De Blasio and Gov. Andrew Cuomo have urged New Yorkers to work from home wherever possible and avoid crowded subway trains.
Subway ridership was down about 18% on Wednesday.
"Having said that, we carried four million people safely," MTA Chairman Patrick Foye said Friday on Fox 5's "Good Morning New York." "The subway system, the bus system, the commuter rails are safe. We have increased, substantially, the frequency and intensity of disinfecting the stations."
Cuomo, who controls the MTA, insisted that for now, the subways wouldn't close.
"No, subways are not closing down, roads are not closing, New York City is not closing down," he said. "First of all, no city in the state can legally close down unless the state lets it close down, the state government.”
Without city, state or federal subsidies or a temporary or permanent reliable funding source, New York’s Metropolitan Transportation Authority will realize a wider budget gap in 2020 than its February financial plan projects because of COVID-19, Kroll Bond Rating Agency said.
According to Kroll, the continuing virus fear could eat into the favorable budget forecasts MTA officials described in their February financial plan. For now, the authority plans to absorb such costs into its $14.7 billion budget, net of debt service, but is also exploring contingencies.
Delays in the launch of a congestion-pricing mechanism for Manhattan, which could raise up to $15 billion in mass transit through bonding, could also jeopardize the MTA's bottom line.

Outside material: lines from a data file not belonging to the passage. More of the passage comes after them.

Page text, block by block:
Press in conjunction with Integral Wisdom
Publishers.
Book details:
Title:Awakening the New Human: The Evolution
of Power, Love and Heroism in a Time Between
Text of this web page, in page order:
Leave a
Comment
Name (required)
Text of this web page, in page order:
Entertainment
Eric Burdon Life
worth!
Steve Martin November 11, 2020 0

Still, Kroll sees a silver lining.
"KBRA believes that the current stressful environment may finally force lawmakers to address the inevitable need for permanent new funding sources for the MTA’s operations,” it said in a commentary on Thursday. “Other large, vibrant metropolitan areas such as Dallas, Houston, and Los Angeles have addressed this need some time ago.”
Moody's has said that any credit effect for the MTA will hinge on the depth and duration of any economic and service disruption. According to Moody's, strong management, diverse revenue composition and a 1% budget reserve enhances the authority's resilience to service disruptions.
New York State Comptroller Thomas DiNapoli estimated that MTA debt could soar to $53 billion by 2023. The amount of outstanding long-term debt issued by the MTA more than tripled between 2000 and 2019, reaching $35 billion, and is projected to approach $53 billion by 2023.
"The debt burden could grow even higher, depending on the timing of bonds to be issued by the MTA to fund its share of the 2020-2024 capital program," DiNapoli said in a report.